- Material for the task
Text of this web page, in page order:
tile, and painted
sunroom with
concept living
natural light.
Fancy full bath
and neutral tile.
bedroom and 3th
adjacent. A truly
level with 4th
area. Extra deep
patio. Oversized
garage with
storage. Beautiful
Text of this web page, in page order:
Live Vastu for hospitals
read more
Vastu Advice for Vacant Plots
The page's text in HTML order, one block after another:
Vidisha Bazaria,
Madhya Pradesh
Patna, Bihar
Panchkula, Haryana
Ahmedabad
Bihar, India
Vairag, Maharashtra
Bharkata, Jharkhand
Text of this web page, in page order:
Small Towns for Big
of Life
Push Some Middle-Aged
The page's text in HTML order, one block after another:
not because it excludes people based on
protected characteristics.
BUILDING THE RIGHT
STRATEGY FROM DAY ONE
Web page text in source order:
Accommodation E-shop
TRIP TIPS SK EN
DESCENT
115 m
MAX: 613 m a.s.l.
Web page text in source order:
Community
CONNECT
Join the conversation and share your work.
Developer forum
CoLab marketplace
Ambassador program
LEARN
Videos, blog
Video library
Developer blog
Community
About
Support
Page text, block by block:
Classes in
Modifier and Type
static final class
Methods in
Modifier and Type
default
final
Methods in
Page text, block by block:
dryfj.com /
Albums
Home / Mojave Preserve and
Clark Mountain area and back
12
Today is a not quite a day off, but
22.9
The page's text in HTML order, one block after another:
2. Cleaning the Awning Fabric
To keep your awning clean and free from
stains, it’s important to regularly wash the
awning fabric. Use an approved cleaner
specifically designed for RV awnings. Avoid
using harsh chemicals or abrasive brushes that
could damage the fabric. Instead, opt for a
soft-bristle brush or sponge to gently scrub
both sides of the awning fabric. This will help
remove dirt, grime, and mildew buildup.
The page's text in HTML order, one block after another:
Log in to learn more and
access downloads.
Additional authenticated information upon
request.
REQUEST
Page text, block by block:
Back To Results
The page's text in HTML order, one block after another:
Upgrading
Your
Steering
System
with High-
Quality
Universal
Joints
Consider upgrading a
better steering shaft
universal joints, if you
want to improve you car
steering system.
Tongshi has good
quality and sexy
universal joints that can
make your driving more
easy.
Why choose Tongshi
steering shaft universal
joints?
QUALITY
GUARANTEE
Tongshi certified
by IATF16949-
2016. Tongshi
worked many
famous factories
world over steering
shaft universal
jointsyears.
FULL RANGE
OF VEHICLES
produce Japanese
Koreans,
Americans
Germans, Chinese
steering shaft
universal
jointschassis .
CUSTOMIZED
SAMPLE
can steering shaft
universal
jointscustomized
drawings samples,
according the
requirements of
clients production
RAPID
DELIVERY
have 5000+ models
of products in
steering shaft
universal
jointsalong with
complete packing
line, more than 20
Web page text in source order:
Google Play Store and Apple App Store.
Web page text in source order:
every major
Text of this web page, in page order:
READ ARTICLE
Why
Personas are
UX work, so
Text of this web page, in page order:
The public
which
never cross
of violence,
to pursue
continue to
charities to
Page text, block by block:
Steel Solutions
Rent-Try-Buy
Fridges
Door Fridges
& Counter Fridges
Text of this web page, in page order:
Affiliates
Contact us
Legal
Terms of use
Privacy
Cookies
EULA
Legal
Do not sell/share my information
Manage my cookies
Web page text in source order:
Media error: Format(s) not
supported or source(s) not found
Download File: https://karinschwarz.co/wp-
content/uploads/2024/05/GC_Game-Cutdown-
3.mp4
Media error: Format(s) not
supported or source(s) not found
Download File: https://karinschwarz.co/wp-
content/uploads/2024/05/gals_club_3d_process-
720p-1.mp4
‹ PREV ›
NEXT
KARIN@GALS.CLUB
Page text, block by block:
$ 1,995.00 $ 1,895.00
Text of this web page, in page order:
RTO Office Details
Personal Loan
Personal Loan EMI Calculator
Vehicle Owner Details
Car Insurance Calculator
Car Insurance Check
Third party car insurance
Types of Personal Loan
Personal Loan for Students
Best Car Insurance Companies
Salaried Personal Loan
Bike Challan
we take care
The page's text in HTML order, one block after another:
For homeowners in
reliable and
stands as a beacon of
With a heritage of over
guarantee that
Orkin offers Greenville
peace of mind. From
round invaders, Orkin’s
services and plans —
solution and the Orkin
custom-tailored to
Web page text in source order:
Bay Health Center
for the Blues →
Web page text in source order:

- Work item
This calls for all of the entries above, repeated exactly.

- Expected answer
Text of this web page, in page order:
tile, and painted
sunroom with
concept living
natural light.
Fancy full bath
and neutral tile.
bedroom and 3th
adjacent. A truly
level with 4th
area. Extra deep
patio. Oversized
garage with
storage. Beautiful
Text of this web page, in page order:
Live Vastu for hospitals
read more
Vastu Advice for Vacant Plots
The page's text in HTML order, one block after another:
Vidisha Bazaria,
Madhya Pradesh
Patna, Bihar
Panchkula, Haryana
Ahmedabad
Bihar, India
Vairag, Maharashtra
Bharkata, Jharkhand
Text of this web page, in page order:
Small Towns for Big
of Life
Push Some Middle-Aged
The page's text in HTML order, one block after another:
not because it excludes people based on
protected characteristics.
BUILDING THE RIGHT
STRATEGY FROM DAY ONE
Web page text in source order:
Accommodation E-shop
TRIP TIPS SK EN
DESCENT
115 m
MAX: 613 m a.s.l.
Web page text in source order:
Community
CONNECT
Join the conversation and share your work.
Developer forum
CoLab marketplace
Ambassador program
LEARN
Videos, blog
Video library
Developer blog
Community
About
Support
Page text, block by block:
Classes in
Modifier and Type
static final class
Methods in
Modifier and Type
default
final
Methods in
Page text, block by block:
dryfj.com /
Albums
Home / Mojave Preserve and
Clark Mountain area and back
12
Today is a not quite a day off, but
22.9
The page's text in HTML order, one block after another:
2. Cleaning the Awning Fabric
To keep your awning clean and free from
stains, it’s important to regularly wash the
awning fabric. Use an approved cleaner
specifically designed for RV awnings. Avoid
using harsh chemicals or abrasive brushes that
could damage the fabric. Instead, opt for a
soft-bristle brush or sponge to gently scrub
both sides of the awning fabric. This will help
remove dirt, grime, and mildew buildup.
The page's text in HTML order, one block after another:
Log in to learn more and
access downloads.
Additional authenticated information upon
request.
REQUEST
Page text, block by block:
Back To Results
The page's text in HTML order, one block after another:
Upgrading
Your
Steering
System
with High-
Quality
Universal
Joints
Consider upgrading a
better steering shaft
universal joints, if you
want to improve you car
steering system.
Tongshi has good
quality and sexy
universal joints that can
make your driving more
easy.
Why choose Tongshi
steering shaft universal
joints?
QUALITY
GUARANTEE
Tongshi certified
by IATF16949-
2016. Tongshi
worked many
famous factories
world over steering
shaft universal
jointsyears.
FULL RANGE
OF VEHICLES
produce Japanese
Koreans,
Americans
Germans, Chinese
steering shaft
universal
jointschassis .
CUSTOMIZED
SAMPLE
can steering shaft
universal
jointscustomized
drawings samples,
according the
requirements of
clients production
RAPID
DELIVERY
have 5000+ models
of products in
steering shaft
universal
jointsalong with
complete packing
line, more than 20
Web page text in source order:
Google Play Store and Apple App Store.
Web page text in source order:
every major
Text of this web page, in page order:
READ ARTICLE
Why
Personas are
UX work, so
Text of this web page, in page order:
The public
which
never cross
of violence,
to pursue
continue to
charities to
Page text, block by block:
Steel Solutions
Rent-Try-Buy
Fridges
Door Fridges
& Counter Fridges
Text of this web page, in page order:
Affiliates
Contact us
Legal
Terms of use
Privacy
Cookies
EULA
Legal
Do not sell/share my information
Manage my cookies
Web page text in source order:
Media error: Format(s) not
supported or source(s) not found
Download File: https://karinschwarz.co/wp-
content/uploads/2024/05/GC_Game-Cutdown-
3.mp4
Media error: Format(s) not
supported or source(s) not found
Download File: https://karinschwarz.co/wp-
content/uploads/2024/05/gals_club_3d_process-
720p-1.mp4
‹ PREV ›
NEXT
KARIN@GALS.CLUB
Page text, block by block:
$ 1,995.00 $ 1,895.00
Text of this web page, in page order:
RTO Office Details
Personal Loan
Personal Loan EMI Calculator
Vehicle Owner Details
Car Insurance Calculator
Car Insurance Check
Third party car insurance
Types of Personal Loan
Personal Loan for Students
Best Car Insurance Companies
Salaried Personal Loan
Bike Challan
we take care
The page's text in HTML order, one block after another:
For homeowners in
reliable and
stands as a beacon of
With a heritage of over
guarantee that
Orkin offers Greenville
peace of mind. From
round invaders, Orkin’s
services and plans —
solution and the Orkin
custom-tailored to
Web page text in source order:
Bay Health Center
for the Blues →
Web page text in source order:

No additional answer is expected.